**AIM OF THE EXERCISE**
Write out each entry below exactly; the images do not belong in your copy.

**RECORDED DATA**
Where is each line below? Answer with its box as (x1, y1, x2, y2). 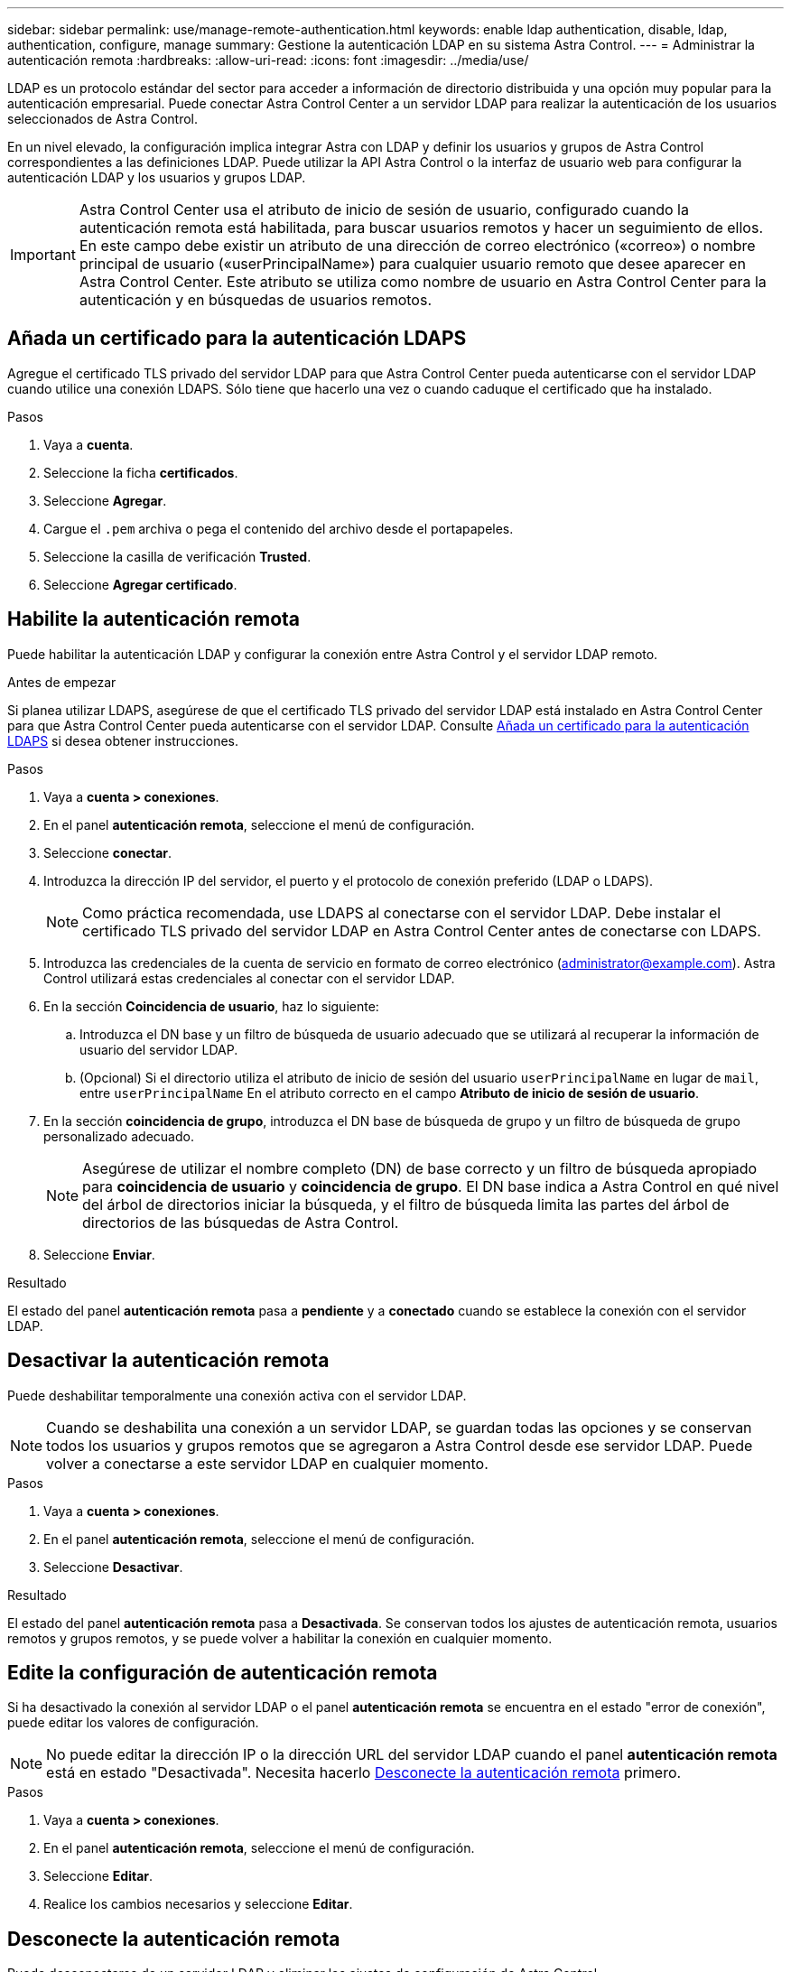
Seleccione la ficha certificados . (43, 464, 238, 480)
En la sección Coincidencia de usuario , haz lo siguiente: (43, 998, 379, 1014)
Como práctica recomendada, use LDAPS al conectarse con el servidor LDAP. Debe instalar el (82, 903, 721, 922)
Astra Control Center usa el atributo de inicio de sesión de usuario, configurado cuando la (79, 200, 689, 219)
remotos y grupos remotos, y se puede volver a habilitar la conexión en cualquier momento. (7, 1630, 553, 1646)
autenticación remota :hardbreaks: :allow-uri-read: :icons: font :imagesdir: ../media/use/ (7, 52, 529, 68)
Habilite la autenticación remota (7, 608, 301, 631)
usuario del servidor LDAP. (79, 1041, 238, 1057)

**RESULT**
Where is each line below? Answer with its box as (x1, y1, x2, y2). 
Seleccione la ficha certificados . (43, 464, 238, 480)
En la sección Coincidencia de usuario , haz lo siguiente: (43, 998, 379, 1014)
Como práctica recomendada, use LDAPS al conectarse con el servidor LDAP. Debe instalar el (82, 903, 721, 922)
Astra Control Center usa el atributo de inicio de sesión de usuario, configurado cuando la (79, 200, 689, 219)
remotos y grupos remotos, y se puede volver a habilitar la conexión en cualquier momento. (7, 1630, 553, 1646)
autenticación remota :hardbreaks: :allow-uri-read: :icons: font :imagesdir: ../media/use/ (7, 52, 529, 68)
Habilite la autenticación remota (7, 608, 301, 631)
usuario del servidor LDAP. (79, 1041, 238, 1057)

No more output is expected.